Saya harus pergi. Istri dan anak-anak pasti tunggu saya pulang bawa uang. Maria pasti senang, nanti sambut baru akan dibuatkan acara, batinnya.

Jodi larut dalam pikirannya sendiri. Membayangkan kebahagiaan yang akan ia berikan untuk istri dan anak-anaknya, membayangkan hidup yang akan lebih baik dari sebelumnya berkat kerja keras di tanah rantau.

Ia tersenyum sendiri membayangkan anaknya akan sangat berbahagia ketika sambut baru dapat hadiah, dibuatkan acara.

“Aman saja, di sana uang banyak. Pergi langsung kerja. Uang jalan, uang makan, semuanya bos yang tanggung,” ingatnya pada kata-kata Pilius dari Halahebing saat awal mengajaknya dulu.

Memang benar, Yuvinus yang membawa ia dan rombongan menjanjikan itu. Mereka punya hubungan keluarga jauh. Tiket juga sudah dibelikan.

“Pas nanti pulang babi su besar. Bisa untuk acara,” bisik Jodi dalam hati, berusaha meyakinkan dirinya. 

Ia kembali melihat laut, mencoba menenggelamkan gundah hatinya atau membiarkan ombak menghanyutkan hingga pecah pada batu di yang berjejer di sepanjang pantai.

Ia meraih telepon genggam di saku celananya, mencari nomor Maria, istrinya. Lalu menelpon.

Maria tampak menahan Isak tangis dari seberang. “Jalan baik-baik, nong. Kerja baik-baik.”

Jodi berusaha terdengar tegar. Ia yang memilih untuk pergi. Bukan karena ingin meninggalkan, tetapi karena cintanya yang teramat besar.

“Kalian baik-baik di rumah situ.
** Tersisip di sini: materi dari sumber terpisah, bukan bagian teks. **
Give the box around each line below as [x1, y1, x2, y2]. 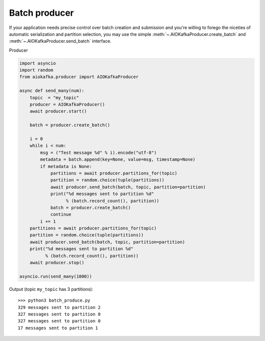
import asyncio [19, 60, 56, 66]
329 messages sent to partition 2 [18, 305, 101, 310]
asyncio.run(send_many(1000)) [19, 273, 92, 279]
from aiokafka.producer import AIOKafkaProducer [19, 74, 139, 80]
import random [19, 67, 53, 73]
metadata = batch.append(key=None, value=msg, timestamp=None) [40, 157, 196, 162]
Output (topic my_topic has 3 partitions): [9, 286, 93, 292]
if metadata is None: [40, 164, 92, 169]
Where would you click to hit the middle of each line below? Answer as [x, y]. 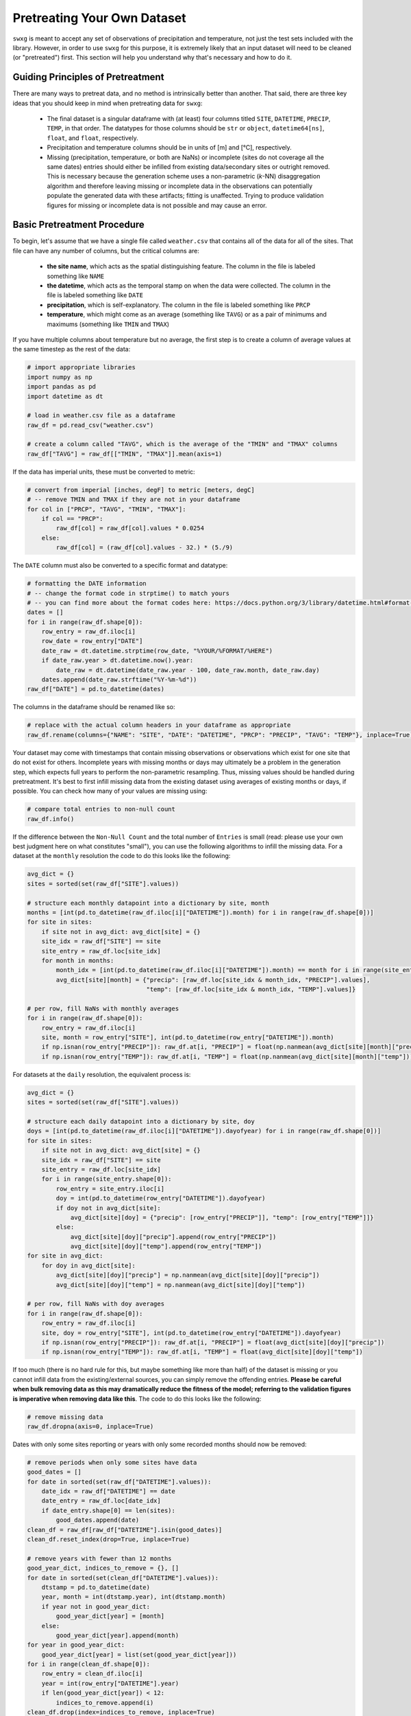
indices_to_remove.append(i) [105, 1703]
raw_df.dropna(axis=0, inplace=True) [90, 1426]
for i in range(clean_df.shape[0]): [89, 1664]
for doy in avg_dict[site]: [89, 1265]
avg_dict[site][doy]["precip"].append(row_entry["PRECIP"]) [173, 1237]
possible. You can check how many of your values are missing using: [110, 791]
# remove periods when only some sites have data [112, 1462]
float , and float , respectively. [92, 138]
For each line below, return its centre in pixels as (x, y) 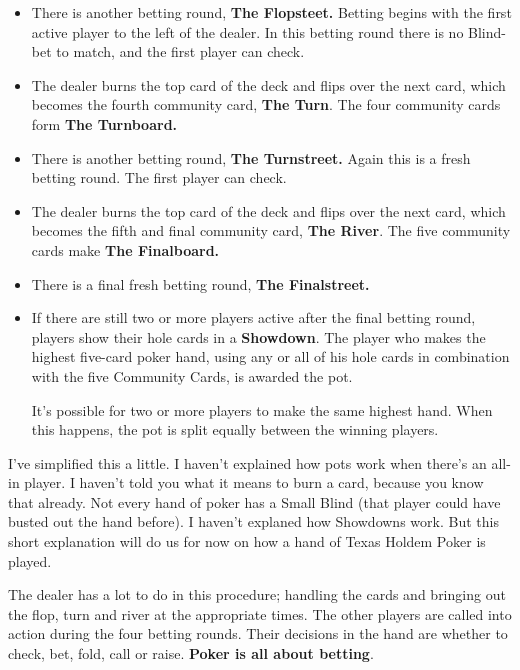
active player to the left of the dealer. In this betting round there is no (247, 31)
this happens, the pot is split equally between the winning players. (235, 429)
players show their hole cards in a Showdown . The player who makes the (258, 336)
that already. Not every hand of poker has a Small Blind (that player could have (254, 501)
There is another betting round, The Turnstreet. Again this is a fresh (251, 157)
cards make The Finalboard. (125, 249)
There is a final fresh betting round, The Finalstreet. (200, 283)
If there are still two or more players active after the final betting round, (253, 317)
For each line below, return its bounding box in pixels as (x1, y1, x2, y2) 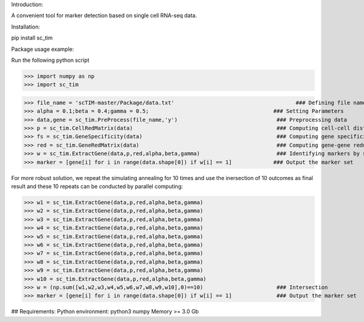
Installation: (11, 23, 41, 30)
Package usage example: (11, 45, 75, 53)
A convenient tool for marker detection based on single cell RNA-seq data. (11, 12, 197, 19)
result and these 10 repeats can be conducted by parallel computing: (11, 183, 183, 190)
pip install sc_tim (11, 34, 53, 42)
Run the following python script (11, 56, 90, 64)
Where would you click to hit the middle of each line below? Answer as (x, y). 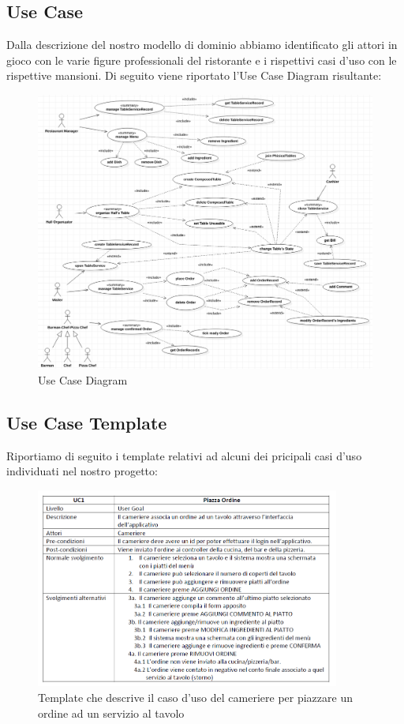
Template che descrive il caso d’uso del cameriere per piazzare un (195, 698)
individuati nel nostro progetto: (82, 471)
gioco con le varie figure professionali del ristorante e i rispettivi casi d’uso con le (202, 60)
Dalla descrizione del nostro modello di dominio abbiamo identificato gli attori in (202, 45)
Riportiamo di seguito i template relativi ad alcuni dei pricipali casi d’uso (184, 455)
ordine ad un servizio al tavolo (111, 713)
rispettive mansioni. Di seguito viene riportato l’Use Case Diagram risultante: (194, 75)
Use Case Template (87, 422)
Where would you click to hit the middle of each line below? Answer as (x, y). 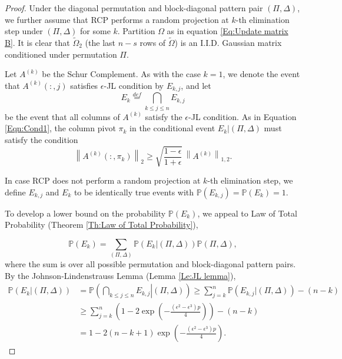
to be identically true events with (134, 192)
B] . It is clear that (37, 42)
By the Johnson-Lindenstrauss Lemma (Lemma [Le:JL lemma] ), (120, 275)
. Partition (136, 31)
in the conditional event (172, 128)
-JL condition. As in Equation (243, 116)
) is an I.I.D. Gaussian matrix (228, 42)
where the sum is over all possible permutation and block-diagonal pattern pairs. (150, 264)
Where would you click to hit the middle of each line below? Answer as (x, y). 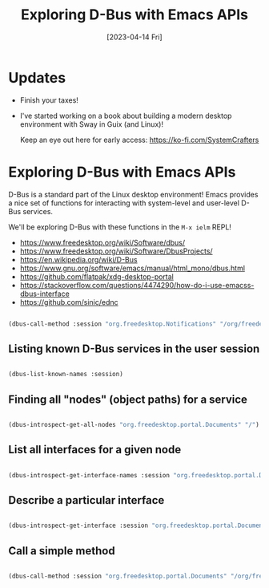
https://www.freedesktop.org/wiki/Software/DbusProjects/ (116, 251)
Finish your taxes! (49, 100)
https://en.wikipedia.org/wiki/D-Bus (78, 259)
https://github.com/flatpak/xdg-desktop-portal (96, 276)
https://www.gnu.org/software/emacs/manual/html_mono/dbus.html (132, 268)
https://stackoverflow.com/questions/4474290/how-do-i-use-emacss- (137, 285)
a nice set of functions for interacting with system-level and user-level (124, 203)
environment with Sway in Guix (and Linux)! (92, 124)
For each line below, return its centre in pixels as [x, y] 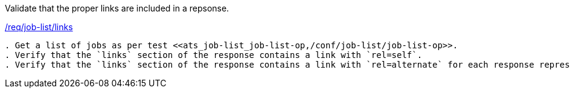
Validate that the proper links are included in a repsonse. [117, 8]
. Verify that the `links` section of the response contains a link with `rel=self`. [214, 55]
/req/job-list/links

Jaga anak-anak. Ria harus semangat pergi sekolah. Jaga bungsu baik-baik,” pesan Jodi.

Air matanya jatuh. Ia ingat istrinya. Anaknya perempuan kecilnya. Dan anak laki-laki bungsunya.

“Baik e, saya jalan dulu,” kata Jodi lalu menutup teleponnya.

“Saya sayang kalian, makanya saya harus pergi.”

Pikirannya kembali tenang. Ada mimpi-mimpi yang mesti diraih. Lekas ia bergabung bersama teman-temannya.


Pukul dua dinihari, sirene KM Lambelu memecah hening. Suaranya terdengar seperti raungan. Kapal yang memuat ribuan orang itu perlahan-lahan lepas dari tambatan di pelabuhan Lorens Say. Ia siap mengarungi lautan, membawa serta mimpi-mimpi orang-orang yang sedang bertaruh nyawa padanya.

Berdiri di pagar buritan kapal, Jodi menatap sendu pada tanah tempat istri dan anak-anaknya berada. Tanah tempat hidup orang-orang yang mengiringi kepergiannya dengan doa, orang-orang yang adalah rumah tempat pulang ketika mimpi-mimpinya terpenuhi.

“Saya jalan dulu. Kalian baik-baik di sana. Saya akan pulang, nanti setelah dapat uang,” ucap Jodi kepada malam, yang akan membawa rindunya hingga ke telinga Maria.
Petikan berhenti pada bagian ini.